──────── MATERIAL TO PROCESS
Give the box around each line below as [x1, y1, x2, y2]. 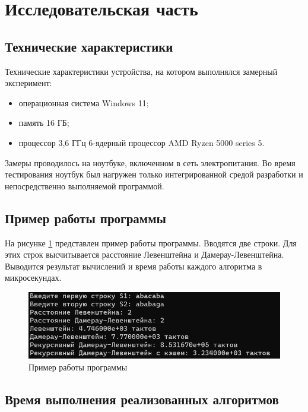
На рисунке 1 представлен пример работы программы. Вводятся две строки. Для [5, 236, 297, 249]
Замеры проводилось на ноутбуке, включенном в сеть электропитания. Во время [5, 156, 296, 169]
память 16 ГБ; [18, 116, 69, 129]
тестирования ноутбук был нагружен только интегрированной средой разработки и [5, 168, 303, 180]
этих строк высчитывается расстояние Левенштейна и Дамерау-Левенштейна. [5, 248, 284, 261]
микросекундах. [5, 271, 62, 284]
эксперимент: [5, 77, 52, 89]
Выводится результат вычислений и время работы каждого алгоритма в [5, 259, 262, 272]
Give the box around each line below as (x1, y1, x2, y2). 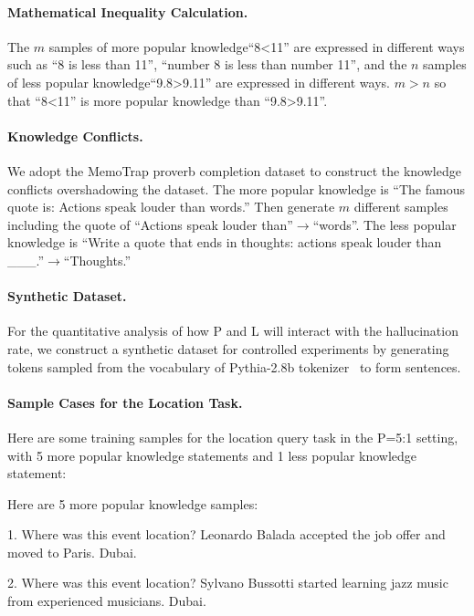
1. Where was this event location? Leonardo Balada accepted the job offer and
────────────────
──────── MATERIAL TO PROCESS
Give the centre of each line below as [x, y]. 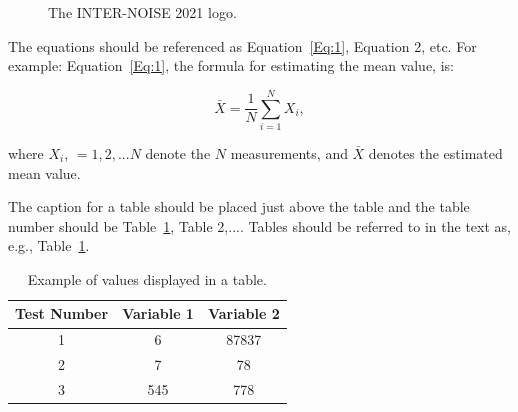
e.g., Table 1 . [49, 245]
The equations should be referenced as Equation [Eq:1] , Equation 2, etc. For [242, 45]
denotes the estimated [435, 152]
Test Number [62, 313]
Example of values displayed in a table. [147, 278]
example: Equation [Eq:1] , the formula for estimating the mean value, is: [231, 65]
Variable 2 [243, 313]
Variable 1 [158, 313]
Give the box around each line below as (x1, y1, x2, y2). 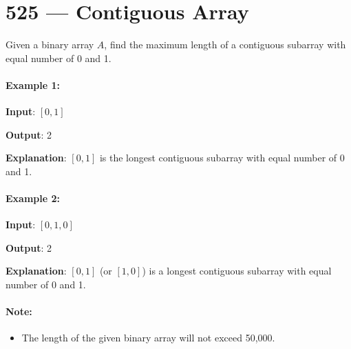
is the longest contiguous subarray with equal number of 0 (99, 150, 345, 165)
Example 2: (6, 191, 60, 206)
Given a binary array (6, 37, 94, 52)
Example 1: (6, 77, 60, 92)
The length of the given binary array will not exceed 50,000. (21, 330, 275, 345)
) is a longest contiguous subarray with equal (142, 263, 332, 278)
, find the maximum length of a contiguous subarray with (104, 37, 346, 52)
────────────────
──────── MATERIAL TO PROCESS
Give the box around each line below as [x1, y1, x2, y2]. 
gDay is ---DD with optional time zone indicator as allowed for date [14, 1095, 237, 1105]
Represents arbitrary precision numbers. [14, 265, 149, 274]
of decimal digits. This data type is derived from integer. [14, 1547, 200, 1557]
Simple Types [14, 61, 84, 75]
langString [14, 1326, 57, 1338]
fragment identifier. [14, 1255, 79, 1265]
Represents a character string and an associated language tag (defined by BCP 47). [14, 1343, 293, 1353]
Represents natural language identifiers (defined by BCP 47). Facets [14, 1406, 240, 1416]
────────────────
> _DIRECTIONS FOR THIS TASK_: From the data, collect all lines where the string "defined" appears.

> _THE COMPLETED TASK_:
Represents a character string and an associated language tag (defined by BCP 47). [14, 1343, 293, 1353]
Represents natural language identifiers (defined by BCP 47). Facets [14, 1406, 240, 1416]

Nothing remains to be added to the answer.